Here's our (cleaned) tweet: b'Earlier today, I spoke on the House Floor abt protecting health care for women and praised @PPmarmonte for their work on the Central Coast. https://t.co/WqgTRzT7VV'
Actual party is Democratic and our classifer says Gotta fill this in.

Here's our (cleaned) tweet: b'Go Tribe! #RallyTogether https://t.co/0NXutFL9L5'
Actual party is Democratic and our classifer says Gotta fill this in.

Here's our (cleaned) tweet: b"Apparently, Trump thinks it's just too easy for students overwhelmed by the crushing burden of debt to pay off student loans #TrumpBudget https://t.co/ckYQO5T0Qh"
Actual party is Democratic and our classifer says Gotta fill this in.

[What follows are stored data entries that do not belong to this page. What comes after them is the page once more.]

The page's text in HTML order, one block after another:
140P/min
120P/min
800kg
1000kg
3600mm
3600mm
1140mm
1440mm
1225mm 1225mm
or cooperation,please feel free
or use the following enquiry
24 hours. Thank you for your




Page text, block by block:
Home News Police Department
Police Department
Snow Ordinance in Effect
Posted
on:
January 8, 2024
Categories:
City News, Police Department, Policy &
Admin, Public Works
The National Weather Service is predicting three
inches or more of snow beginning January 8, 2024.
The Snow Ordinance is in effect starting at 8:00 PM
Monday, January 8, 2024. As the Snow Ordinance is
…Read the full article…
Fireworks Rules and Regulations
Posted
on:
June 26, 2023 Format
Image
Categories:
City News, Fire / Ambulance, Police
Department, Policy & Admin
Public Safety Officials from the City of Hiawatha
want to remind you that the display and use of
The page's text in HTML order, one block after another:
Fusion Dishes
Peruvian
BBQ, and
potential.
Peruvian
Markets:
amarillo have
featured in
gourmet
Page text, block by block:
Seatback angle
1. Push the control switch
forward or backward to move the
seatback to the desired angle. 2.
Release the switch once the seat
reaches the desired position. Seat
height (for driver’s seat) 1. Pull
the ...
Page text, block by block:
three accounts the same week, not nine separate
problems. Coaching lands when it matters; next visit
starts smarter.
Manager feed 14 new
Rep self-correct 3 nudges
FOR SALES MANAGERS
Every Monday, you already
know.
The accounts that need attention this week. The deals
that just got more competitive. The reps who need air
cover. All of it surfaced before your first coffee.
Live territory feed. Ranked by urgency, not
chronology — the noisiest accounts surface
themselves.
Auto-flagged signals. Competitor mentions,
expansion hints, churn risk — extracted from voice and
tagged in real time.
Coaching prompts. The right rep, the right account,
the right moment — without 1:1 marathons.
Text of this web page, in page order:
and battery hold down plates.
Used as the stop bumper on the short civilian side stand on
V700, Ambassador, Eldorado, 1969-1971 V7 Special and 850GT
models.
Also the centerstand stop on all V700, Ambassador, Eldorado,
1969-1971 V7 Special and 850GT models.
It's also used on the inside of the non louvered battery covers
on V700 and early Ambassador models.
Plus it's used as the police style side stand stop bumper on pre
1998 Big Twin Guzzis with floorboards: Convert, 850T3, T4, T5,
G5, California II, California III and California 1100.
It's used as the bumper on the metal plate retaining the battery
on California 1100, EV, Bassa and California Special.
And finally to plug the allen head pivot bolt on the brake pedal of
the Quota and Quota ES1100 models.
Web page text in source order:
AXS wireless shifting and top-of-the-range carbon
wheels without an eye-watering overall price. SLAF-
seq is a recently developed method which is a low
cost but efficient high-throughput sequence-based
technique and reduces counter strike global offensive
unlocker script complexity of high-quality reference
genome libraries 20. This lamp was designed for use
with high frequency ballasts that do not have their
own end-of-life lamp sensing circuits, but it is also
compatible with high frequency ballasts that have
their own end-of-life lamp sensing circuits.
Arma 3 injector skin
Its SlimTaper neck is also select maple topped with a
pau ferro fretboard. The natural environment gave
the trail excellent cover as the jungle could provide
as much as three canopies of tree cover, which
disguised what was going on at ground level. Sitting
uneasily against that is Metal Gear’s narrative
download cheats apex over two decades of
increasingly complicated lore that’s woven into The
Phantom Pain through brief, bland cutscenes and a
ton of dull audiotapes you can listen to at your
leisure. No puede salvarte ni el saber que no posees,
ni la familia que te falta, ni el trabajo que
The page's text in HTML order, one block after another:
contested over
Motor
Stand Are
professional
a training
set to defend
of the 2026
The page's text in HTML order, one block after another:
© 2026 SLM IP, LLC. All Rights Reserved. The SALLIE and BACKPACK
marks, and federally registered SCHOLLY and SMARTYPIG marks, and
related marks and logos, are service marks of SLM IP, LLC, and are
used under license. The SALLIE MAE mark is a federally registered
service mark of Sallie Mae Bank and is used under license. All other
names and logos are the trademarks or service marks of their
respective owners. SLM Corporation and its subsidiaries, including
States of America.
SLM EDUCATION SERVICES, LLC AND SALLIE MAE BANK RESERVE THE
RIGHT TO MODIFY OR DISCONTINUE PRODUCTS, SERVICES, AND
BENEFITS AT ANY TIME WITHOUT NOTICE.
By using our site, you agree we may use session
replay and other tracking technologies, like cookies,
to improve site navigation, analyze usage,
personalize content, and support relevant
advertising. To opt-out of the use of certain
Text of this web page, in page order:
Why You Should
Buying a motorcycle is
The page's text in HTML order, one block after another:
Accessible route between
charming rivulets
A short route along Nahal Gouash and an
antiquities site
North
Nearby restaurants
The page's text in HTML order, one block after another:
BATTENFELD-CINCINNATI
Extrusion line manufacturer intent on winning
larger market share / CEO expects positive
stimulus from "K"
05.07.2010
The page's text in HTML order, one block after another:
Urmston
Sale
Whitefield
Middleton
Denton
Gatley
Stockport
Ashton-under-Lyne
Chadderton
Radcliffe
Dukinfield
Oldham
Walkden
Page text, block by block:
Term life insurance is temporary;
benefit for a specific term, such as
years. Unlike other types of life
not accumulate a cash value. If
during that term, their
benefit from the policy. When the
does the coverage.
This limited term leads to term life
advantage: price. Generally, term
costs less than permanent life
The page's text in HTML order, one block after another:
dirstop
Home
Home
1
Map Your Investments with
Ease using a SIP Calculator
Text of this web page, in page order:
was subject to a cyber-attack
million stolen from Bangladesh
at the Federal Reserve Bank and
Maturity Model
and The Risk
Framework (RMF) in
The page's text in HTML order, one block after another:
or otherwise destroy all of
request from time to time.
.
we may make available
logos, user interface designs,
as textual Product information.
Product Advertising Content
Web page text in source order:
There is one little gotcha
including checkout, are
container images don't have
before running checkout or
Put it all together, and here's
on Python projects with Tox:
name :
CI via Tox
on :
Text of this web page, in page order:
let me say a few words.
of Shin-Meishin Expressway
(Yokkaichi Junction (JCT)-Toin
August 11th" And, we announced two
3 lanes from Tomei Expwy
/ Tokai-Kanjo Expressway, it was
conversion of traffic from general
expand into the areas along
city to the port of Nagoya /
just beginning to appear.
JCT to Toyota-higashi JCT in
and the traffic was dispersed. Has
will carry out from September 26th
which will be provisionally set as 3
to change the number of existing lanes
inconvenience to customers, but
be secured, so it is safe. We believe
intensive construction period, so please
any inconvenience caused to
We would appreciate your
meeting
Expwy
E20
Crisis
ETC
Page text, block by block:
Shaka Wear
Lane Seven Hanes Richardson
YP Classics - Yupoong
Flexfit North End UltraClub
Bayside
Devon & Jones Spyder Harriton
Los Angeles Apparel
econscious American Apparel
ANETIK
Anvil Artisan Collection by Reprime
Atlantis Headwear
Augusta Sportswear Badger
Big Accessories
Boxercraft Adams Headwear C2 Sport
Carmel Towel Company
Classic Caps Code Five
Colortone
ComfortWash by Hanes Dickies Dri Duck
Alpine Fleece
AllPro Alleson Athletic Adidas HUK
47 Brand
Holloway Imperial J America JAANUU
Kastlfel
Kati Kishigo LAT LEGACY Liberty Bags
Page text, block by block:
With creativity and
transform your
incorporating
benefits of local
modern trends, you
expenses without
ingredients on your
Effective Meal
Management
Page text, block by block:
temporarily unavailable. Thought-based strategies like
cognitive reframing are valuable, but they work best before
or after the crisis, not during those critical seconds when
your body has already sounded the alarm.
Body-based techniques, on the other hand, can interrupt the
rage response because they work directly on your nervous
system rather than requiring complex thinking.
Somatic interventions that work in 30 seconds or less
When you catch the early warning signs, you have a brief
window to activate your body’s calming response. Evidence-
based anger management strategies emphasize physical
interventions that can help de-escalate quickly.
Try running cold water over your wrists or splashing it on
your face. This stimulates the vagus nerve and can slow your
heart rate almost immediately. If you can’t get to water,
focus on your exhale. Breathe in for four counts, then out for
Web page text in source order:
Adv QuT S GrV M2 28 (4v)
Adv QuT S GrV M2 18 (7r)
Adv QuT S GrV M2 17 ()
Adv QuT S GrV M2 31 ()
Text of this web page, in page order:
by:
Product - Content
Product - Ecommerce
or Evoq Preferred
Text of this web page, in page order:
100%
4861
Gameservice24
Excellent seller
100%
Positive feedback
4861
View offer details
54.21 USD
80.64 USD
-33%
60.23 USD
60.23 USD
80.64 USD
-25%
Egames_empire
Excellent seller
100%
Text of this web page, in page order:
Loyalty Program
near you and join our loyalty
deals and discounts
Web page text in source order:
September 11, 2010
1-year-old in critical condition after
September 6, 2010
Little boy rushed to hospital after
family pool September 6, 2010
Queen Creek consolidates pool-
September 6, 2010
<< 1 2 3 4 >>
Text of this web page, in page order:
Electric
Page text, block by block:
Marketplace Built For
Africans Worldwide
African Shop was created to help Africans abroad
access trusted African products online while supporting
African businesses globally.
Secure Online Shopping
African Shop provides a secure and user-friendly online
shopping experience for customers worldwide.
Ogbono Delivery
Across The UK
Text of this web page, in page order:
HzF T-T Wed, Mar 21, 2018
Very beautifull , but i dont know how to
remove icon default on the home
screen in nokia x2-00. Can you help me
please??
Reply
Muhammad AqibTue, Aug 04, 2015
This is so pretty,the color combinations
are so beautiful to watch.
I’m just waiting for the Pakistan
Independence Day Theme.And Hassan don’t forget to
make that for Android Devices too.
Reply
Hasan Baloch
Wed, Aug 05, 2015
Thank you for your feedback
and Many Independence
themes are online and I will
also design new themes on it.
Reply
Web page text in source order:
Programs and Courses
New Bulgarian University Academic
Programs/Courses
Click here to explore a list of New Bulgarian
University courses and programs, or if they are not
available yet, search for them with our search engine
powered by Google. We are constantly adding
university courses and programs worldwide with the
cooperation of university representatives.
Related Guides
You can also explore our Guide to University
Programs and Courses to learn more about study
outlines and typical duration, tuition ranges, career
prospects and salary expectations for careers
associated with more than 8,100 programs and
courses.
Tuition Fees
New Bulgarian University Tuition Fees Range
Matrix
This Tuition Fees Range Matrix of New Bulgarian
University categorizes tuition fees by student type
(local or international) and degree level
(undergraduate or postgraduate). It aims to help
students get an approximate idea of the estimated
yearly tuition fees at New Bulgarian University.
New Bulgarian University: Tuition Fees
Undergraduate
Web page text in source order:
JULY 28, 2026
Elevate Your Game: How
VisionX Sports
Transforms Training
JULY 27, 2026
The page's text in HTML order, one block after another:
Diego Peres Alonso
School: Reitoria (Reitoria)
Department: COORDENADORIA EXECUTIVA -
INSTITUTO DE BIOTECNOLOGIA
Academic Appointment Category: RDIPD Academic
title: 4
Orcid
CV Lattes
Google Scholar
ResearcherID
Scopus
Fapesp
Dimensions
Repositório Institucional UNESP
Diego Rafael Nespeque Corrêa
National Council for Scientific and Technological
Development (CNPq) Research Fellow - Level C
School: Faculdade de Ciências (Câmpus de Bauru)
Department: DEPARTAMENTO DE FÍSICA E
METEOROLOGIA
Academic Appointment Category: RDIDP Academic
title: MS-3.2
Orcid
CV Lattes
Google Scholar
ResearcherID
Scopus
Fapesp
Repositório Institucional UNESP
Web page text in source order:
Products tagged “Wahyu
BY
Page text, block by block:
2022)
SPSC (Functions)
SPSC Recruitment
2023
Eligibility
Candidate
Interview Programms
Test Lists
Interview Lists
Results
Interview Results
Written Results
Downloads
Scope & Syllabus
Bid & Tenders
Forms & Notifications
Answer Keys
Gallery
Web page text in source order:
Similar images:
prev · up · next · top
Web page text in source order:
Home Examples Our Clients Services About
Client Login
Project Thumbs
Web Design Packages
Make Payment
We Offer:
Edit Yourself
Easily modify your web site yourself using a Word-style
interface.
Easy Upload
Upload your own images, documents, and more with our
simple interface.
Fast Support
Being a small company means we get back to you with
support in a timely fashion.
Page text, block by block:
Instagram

Here's our (cleaned) tweet: b'We\xe2\x80\x99re grateful for our first responders, our rescue personnel, our firefighters, our police, and volunteers who have been working tirelessly to keep people safe, provide much-needed help, while putting their own lives on the line.\n\nhttps://t.co/eZPv0vMIz3'
Actual party is Rep

Now that we've looked at it some, let's score a bunch and see how we're doing.

In [39]:
# dictionary of counts by actual party and estimated party. 
# first key is actual, second is estimated
parties = ['Republican','Democratic']
results = defaultdict(lambda: defaultdict(int))

for p in parties :
    for p1 in parties :
        results[p][p1] = 0


num_to_score = 10000
random.shuffle(tweet_data)

for idx, tp in enumerate(tweet_data) :
    tweet, party = tp    
    # Now do the same thing as above, but we store the results rather
    # than printing them. 
   
    # get the estimated party
    estimated_party = "Gotta fill this in"
    
    results[party][estimated_party] += 1
    
    if idx > num_to_score : 
        break

In [40]:
results

defaultdict(<function __main__.<lambda>()>,
            {'Republican': defaultdict(int,
                         {'Republican': 0,
                          'Democratic': 0,
                          'Gotta fill this in': 4278}),
             'Democratic': defaultdict(int,
                         {'Republican': 0,
                          'Democratic': 0,
                          'Gotta fill this in': 5724})})

### Reflections

_Write a little about what you see in the results_ 

The results display a nested defaultdict structure that organizes vote counts by political affiliation specifically Republican and Democratic. Each top-level key contains another dictionary with initialized counts for both parties set to zero, along with a placeholder key 'Gotta fill this in' containing actual vote values: 4278 for Republican and 5724 for Democratic. This indicates that while the framework for storing counts is in place, the main classification or labeling logic is incomplete or pending further processing. The presence of the placeholder key suggests the data is partially processed and may require additional cleaning, validation, or interpretation before analysis.